Hilo High, Laupahoehoe Community Charter School, Mountain View Elementary, Waikoloa Elementary, and Kohala High and Elementary open today at 4 pm but are unable to accommodate pets. Again, bring bedding, food, water and any personal items you may need.
HAZARDS: HIGH WINDS
Tropical storm force winds over 39 mph are expected to begin overspreading the Big Island late tonight. “In some areas, winds will be as high as 50 to 60 mph with gusts to 70 mph,” forecasters say. “Even higher gusts will be possible over mountainous terrain, through passes, and where winds blow downslope. These effects can occur well away from the center of Darby.”
“Homes may have damage to roofs, siding, gutters and windows, especially if these items are not properly secured. Loose outdoor items will become airborne, causing additional damage and possible injury.
“Many power lines will be knocked down by falling trees, resulting in extended power outages in some areas. Many large branches of trees will be snapped, and many weaker trees will be snapped or uprooted.”
“Keeping our employees and our community safe is our top priority as we prepare for and respond to storms,” said HELCO’s Rhea Lee-Moku. “We strongly encourage everyone to complete their emergency preparations and monitor local news to stay informed. If the Hawai‘i Island electric grid is impacted by Darby, our employees will be deployed to the field to conduct damage assessments and start the process of restoring power once it is safe to do so.

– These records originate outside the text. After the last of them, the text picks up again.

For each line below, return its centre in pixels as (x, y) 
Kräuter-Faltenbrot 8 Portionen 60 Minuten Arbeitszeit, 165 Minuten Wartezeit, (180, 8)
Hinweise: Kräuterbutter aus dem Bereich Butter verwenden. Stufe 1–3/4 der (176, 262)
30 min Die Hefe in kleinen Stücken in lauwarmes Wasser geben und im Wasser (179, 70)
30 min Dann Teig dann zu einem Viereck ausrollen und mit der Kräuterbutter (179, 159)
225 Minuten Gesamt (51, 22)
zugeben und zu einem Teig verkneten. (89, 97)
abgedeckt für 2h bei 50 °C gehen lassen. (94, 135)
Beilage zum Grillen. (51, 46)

We will not send our employees out in dangerous conditions.”
Since Tropical Storm Iselle in August 2014, HELCO says it has spent an estimated $14 million to clear trees and other vegetation such as eucalyptus and palms that may topple and damage power lines. “Since 2014, nearly 94,000 trees were cleared, 31,000 of which were albizia,” HELCO says. “The company regularly inspects trees and contracts certified vegetation management crews to trim trees growing into power lines along roadways and throughout the island.”
HAZARDS: HIGH SURF
A high surf warning is in effect for east facing shores of the Big Island and Maui. “Surf is expected to build to 15 to 25 feet today with occasional higher sets,” forecasters say. “This may cause significant wave runup and damage on some windward coastal roads. Refer to the high surf warning for more details.” Morning observations indicated wave heights were already at 20 feet, forecaster reported.
HAZARDS: HEAVY RAIN
A flash flood watch is in effect. “Showers will increase on the Big Island tonight, followed by heavy rain and squalls with embedded thunderstorms Saturday into Sunday,” weather forecasters say. “These conditions will spread to Maui county on Saturday as well. Refer to the flash flood watch for more details on the flood threat from Darby.”

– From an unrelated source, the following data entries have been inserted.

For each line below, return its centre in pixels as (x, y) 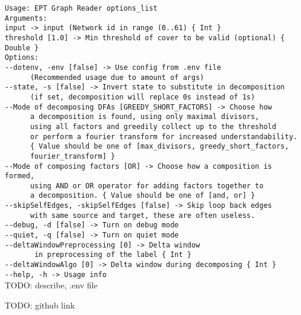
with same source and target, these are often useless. (143, 215)
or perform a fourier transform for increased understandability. (164, 136)
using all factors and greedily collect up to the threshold (153, 126)
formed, (20, 176)
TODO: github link (40, 305)
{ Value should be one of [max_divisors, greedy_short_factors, (159, 147)
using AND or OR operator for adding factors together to (147, 186)
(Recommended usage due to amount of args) (117, 77)

Total rainfall in the amount of 10 to 15 inches is expected, with locally higher amounts. The rain could cause life-threatening flash floods as well as landslides.
“In addition to flood prone areas,” the National Weather Service warned, “heavy rain events of this size may cause flooding in areas outside designated flood zones. On the forecast track, storm total rainfall amounts could be between 6 and 10 inches. Low spots in roads can become dangerous and impassable due to severe runoff. High amounts of debris in streams and gulches may clog bridges and culverts resulting in dangerous flooding which could occur outside the normal channels, and could also lead to significant property damage.”
Tropical Storm Darby is very asymmetric in the satellite images this afternoon with deep convection mainly within a band wrapping around its western semicircle. This was also seen in the 2231 UTC GPM pass, along with a separate rainband southeast of the center. High clouds have been streaming toward the northeast which indicates the cyclone is beginning to feel an approaching upper level trough. One of the later passes through Darby by the 53rd Weather Reconnaissance Squadron’s WC-130J helped confirm the center position of the system toward the end of the morning mission though the aircraft had to fly lower to find it. Based on the morning recon mission and the maintenance of deep convection, the initial intensity has been held at 50 kt. Note that this is higher than the subjective Dvorak estimates of 45 kt from PHFO and SAB, and 30 kt from JTWC. The next aircraft mission into Darby is scheduled for this evening.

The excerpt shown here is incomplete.